** Given entries **
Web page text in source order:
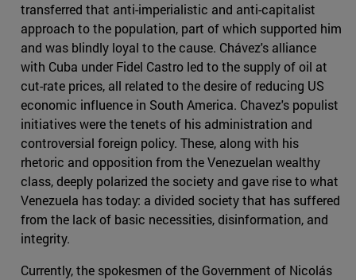
transferred that anti-imperialistic and anti-capitalist
approach to the population, part of which supported him
and was blindly loyal to the cause. Chávez's alliance
with Cuba under Fidel Castro led to the supply of oil at
cut-rate prices, all related to the desire of reducing US
economic influence in South America. Chavez's populist
initiatives were the tenets of his administration and
controversial foreign policy. These, along with his
rhetoric and opposition from the Venezuelan wealthy
class, deeply polarized the society and gave rise to what
Venezuela has today: a divided society that has suffered
from the lack of basic necessities, disinformation, and
integrity.
Currently, the spokesmen of the Government of Nicolás

** Task requirements **
Every line from the one containing "controversial foreign policy." through the last line above should be retyped exactly; no other lines are wanted.

** Answer to this task **
controversial foreign policy. These, along with his
rhetoric and opposition from the Venezuelan wealthy
class, deeply polarized the society and gave rise to what
Venezuela has today: a divided society that has suffered
from the lack of basic necessities, disinformation, and
integrity.
Currently, the spokesmen of the Government of Nicolás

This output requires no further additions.